Reading in the Operating Room—Is It Worth the Risk?
Michael Axley MD, MS
Most anesthesiologists and anesthesia residents have heard the old truism that anesthesia is “95% routine and 5% terrifying.” The problem, of course, is that the portions of an anesthetic procedure that can be dangerous for patients are often unannounced, or at least are heralded only by subtle signs. Further, they are often preceded by periods of relative calm, when, superficially at least, there is not much activity on our side of the curtain.
Imagine, then, that the anesthesiologist in charge of a case has settled in for one of those periods of calm. Confident that things are going smoothly, he or she reaches for a novel and quickly becomes engrossed in some very interesting reading. After about 5 minutes, the case suddenly and dramatically takes a serious and devastating turn for the worse. Things do not go well. The family is furious and hires legal representation. During deposition proceedings, their lawyer inquires exactly what book the anesthesiologist was reading at the time the patient experienced the critical event. Was it a mystery novel, perhaps? How long was the anesthesia provider reading while the patient was circling the drain?
Anesthesiologists have different opinions about reading in the operating room (OR), some of them quite firmly held. One camp feels that reading in the OR is absolutely a distraction. When reading, they say, the attention of the anesthesiologist is diverted from the patient.

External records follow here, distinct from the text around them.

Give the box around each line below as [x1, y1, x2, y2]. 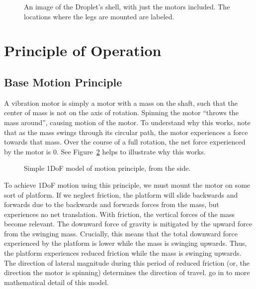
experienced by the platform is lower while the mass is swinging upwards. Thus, [4, 238, 247, 248]
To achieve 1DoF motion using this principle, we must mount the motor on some [4, 179, 251, 190]
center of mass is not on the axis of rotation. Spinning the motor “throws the [4, 107, 239, 118]
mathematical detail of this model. [4, 277, 109, 287]
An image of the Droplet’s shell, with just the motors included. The [24, 1, 230, 11]
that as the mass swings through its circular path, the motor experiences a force [4, 127, 248, 137]
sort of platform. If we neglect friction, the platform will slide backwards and [4, 189, 238, 200]
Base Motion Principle [4, 74, 122, 89]
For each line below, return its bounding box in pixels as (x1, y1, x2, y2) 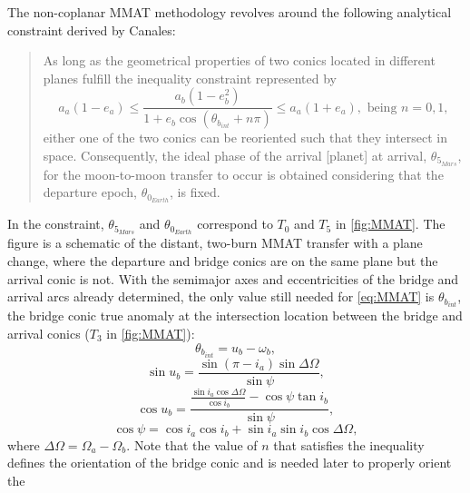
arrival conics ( (7, 323, 90, 342)
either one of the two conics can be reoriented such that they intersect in (43, 128, 448, 147)
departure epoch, (43, 182, 137, 202)
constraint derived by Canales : (7, 20, 176, 39)
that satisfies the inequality (273, 435, 425, 454)
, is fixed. (170, 182, 220, 202)
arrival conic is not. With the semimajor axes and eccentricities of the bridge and (7, 269, 459, 288)
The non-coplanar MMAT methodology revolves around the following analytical (7, 3, 452, 21)
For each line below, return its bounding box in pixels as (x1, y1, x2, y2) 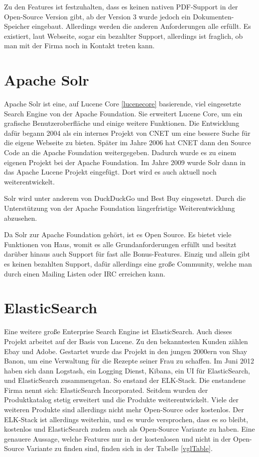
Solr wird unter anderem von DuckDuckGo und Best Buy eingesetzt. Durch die (4, 193, 246, 203)
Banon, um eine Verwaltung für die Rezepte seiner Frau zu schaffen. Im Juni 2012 (4, 356, 254, 366)
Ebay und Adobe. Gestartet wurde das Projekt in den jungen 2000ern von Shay (4, 346, 248, 356)
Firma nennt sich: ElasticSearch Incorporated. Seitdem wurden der (4, 384, 208, 395)
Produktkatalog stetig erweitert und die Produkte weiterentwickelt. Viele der (4, 394, 239, 405)
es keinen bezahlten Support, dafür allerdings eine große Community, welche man (4, 259, 252, 269)
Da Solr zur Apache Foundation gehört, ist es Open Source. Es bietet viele (4, 229, 232, 240)
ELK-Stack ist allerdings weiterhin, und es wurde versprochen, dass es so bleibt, (4, 414, 249, 424)
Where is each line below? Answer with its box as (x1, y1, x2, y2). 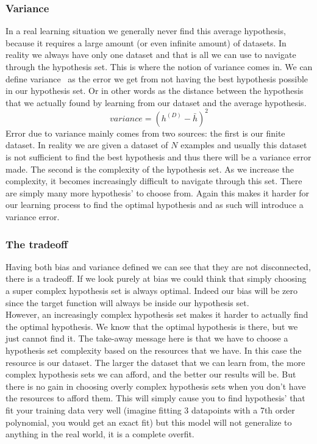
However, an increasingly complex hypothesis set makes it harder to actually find (5, 308, 308, 321)
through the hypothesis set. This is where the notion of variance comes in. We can (5, 60, 313, 73)
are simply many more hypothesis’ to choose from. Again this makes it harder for (5, 186, 310, 199)
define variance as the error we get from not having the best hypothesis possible (5, 72, 308, 85)
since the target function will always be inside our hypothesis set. (5, 296, 249, 309)
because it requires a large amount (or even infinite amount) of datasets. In (5, 36, 287, 49)
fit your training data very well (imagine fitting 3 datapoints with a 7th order (5, 403, 295, 416)
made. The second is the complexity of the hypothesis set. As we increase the (5, 162, 294, 175)
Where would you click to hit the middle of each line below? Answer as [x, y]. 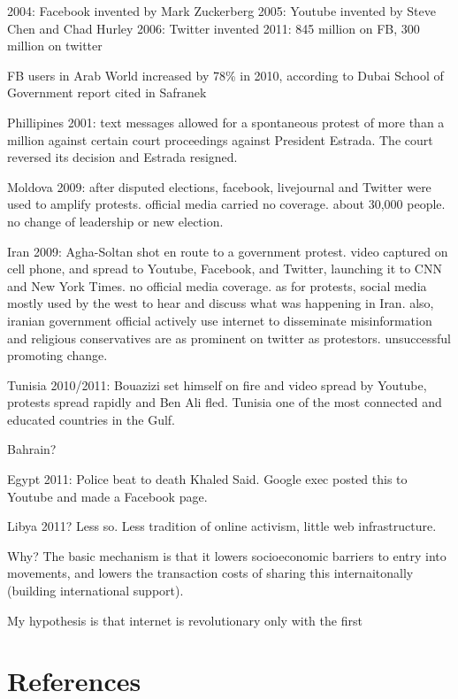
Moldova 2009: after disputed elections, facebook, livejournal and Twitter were [219, 186]
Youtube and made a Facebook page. [107, 496]
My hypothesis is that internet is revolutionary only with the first [185, 620]
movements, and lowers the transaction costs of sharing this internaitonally [210, 573]
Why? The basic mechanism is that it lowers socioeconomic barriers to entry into [227, 555]
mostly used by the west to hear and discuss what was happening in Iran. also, [221, 303]
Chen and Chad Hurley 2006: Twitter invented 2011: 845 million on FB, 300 [214, 28]
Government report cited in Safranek [107, 92]
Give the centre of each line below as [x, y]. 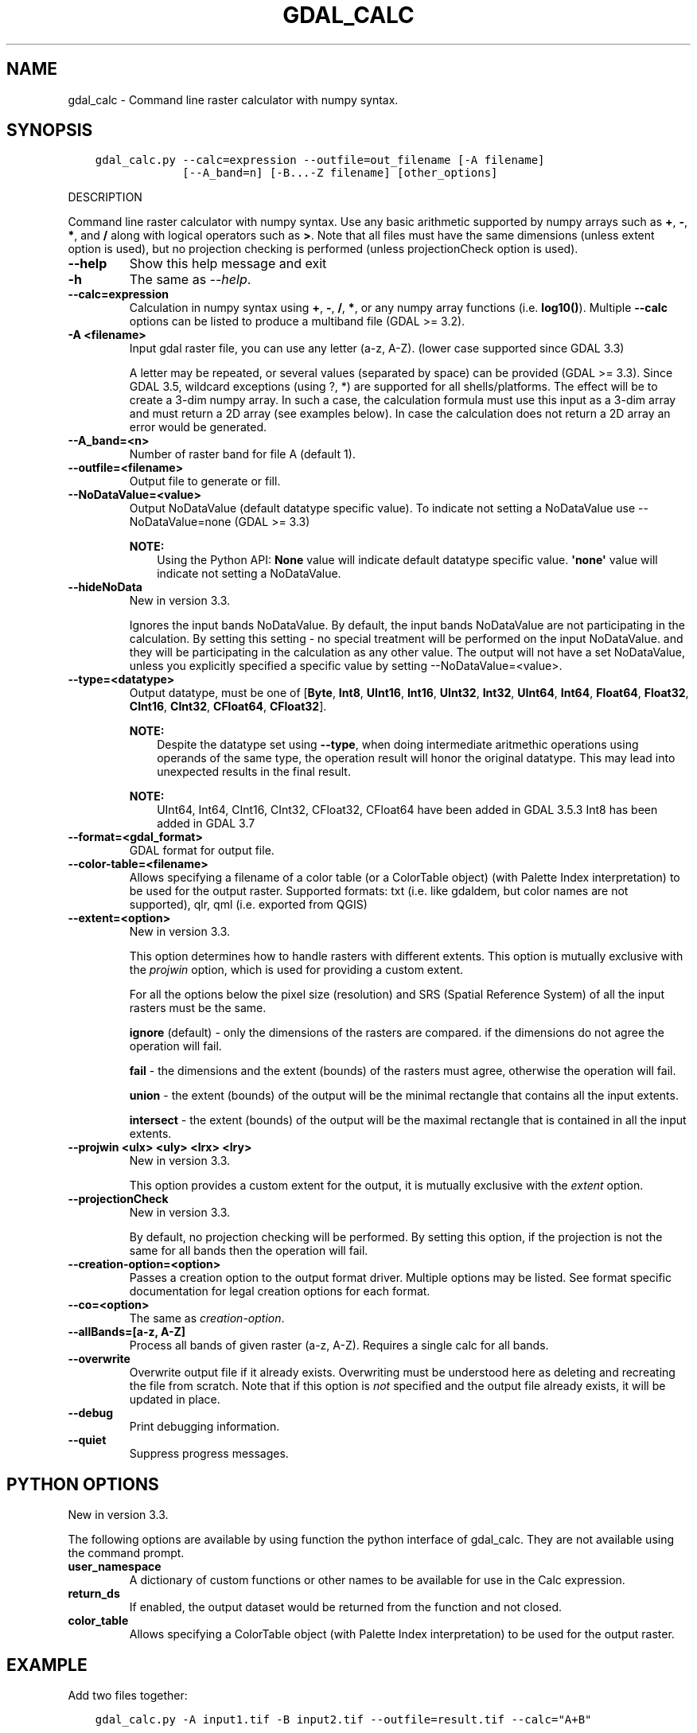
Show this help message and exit [228, 264]
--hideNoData [105, 587]
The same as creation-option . [207, 1318]
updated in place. [175, 1400]
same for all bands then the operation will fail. [249, 1251]
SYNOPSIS [50, 130]
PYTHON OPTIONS [83, 1484]
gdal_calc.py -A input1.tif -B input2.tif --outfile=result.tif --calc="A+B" [343, 1720]
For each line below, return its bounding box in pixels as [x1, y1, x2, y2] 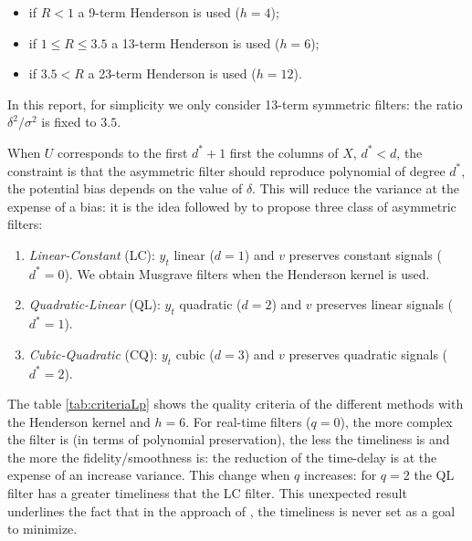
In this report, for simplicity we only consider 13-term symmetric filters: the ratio [7, 94, 463, 113]
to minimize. [7, 519, 78, 538]
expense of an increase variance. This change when [7, 465, 290, 484]
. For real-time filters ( [185, 411, 311, 431]
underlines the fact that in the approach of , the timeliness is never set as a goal [7, 501, 456, 520]
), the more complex [340, 411, 453, 431]
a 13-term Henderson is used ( [111, 33, 280, 52]
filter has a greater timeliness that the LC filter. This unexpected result [7, 484, 407, 503]
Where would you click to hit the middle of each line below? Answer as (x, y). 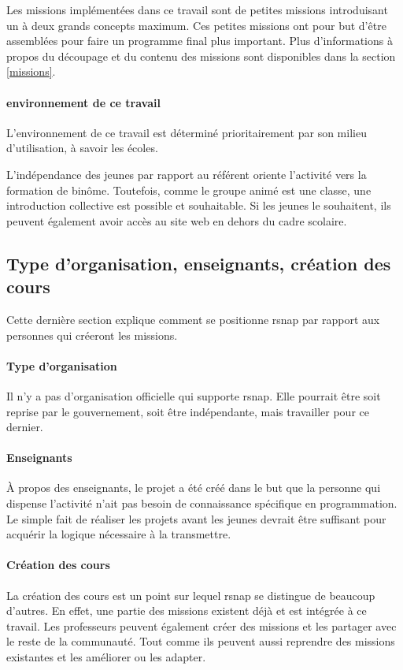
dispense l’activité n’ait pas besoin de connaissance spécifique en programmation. (202, 503)
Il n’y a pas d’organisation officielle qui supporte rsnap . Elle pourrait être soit (194, 395)
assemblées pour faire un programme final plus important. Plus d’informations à (200, 41)
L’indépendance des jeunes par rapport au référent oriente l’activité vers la (187, 174)
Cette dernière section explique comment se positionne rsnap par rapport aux (193, 319)
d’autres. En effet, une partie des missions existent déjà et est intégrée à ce (187, 610)
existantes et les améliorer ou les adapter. (106, 657)
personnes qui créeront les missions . (92, 335)
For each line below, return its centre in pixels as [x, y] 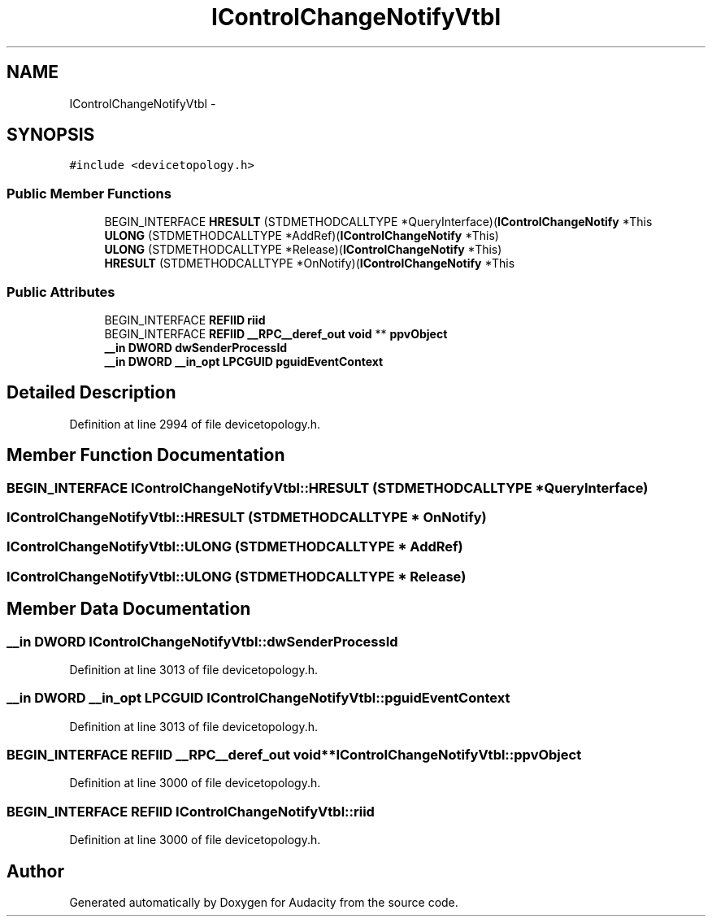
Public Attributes [61, 292]
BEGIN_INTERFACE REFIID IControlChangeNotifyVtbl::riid [191, 811]
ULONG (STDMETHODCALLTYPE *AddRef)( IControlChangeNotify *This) [302, 236]
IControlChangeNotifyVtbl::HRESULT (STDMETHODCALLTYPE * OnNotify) [247, 517]
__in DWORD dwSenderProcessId [196, 347]
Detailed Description [91, 393]
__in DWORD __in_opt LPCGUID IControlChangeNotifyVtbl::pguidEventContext [258, 698]
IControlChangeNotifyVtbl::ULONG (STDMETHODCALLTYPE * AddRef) [235, 547]
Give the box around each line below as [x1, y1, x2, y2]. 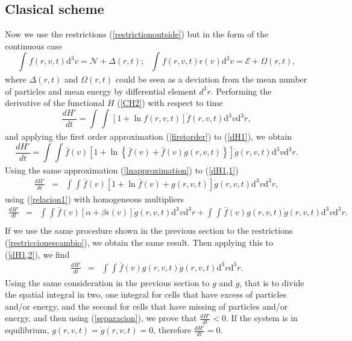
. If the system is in [226, 311, 298, 324]
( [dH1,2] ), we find [5, 248, 70, 260]
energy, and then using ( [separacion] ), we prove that [5, 311, 197, 324]
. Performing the [210, 84, 272, 97]
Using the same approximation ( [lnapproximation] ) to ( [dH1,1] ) [5, 164, 239, 177]
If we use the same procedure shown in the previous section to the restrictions [5, 224, 293, 237]
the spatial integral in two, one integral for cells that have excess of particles [5, 288, 287, 301]
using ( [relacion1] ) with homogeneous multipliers [5, 192, 184, 205]
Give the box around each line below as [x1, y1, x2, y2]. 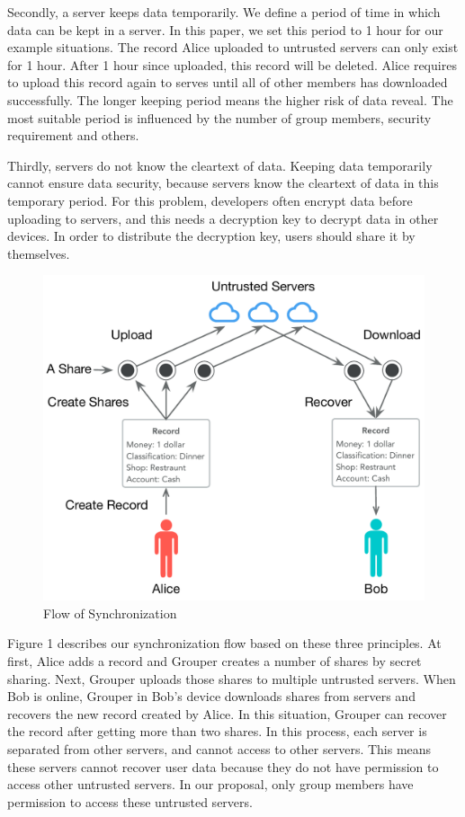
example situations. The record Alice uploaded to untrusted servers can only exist [7, 38, 459, 57]
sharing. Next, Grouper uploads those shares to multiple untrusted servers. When [7, 669, 456, 688]
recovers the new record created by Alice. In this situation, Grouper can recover [7, 704, 447, 723]
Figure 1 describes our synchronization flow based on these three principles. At [7, 634, 442, 653]
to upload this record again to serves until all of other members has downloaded [7, 73, 448, 92]
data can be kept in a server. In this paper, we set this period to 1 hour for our [7, 20, 443, 39]
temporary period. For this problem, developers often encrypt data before [7, 191, 413, 209]
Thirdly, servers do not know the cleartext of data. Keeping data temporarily [7, 155, 433, 174]

The anesthesiologist so engaged might miss some of the warning signs leading up to a critical event, possibly missing the window to intervene or losing valuable seconds of response time. Moreover, reading in the OR sends the wrong message to other members of the care team—if the anesthesiologist is obviously so bored that he or she has to read, how important can their task really be?
Others might counter that individual anesthesiologists are highly trained at multitasking, and when providing an anesthetic to an otherwise healthy patient there is no reason to prohibit a physician from spending time as he or she finds appropriate. Further, they note, there are no data available that suggest reading in the OR is contrary to our primary role as the guardians of patient safety.
Although it is true that there is not a great deal of data on this topic, there is a body of work assessing anesthesiologist vigilance, somnolence, and related matters that may allow reasoned, although non-evidence-based, conjecture.
Anesthesia is often compared to other fields that demand high performance for long periods of time. The field of aviation, in particular, is often compared to anesthesia. In aviation, it has been noted that serious errors often occur because of minor distractions. This led to the adoption of a policy prohibiting conversations and distractions in the cockpits of commercial aircraft flying below 10,000 feet.
At the same time, some studies have found that a significant amount of the anesthesiologist’s time in the OR is dedicated to tasks other than observing the patient—suggesting that there may be a certain, consistent amount of downtime during the provision of an anesthetic.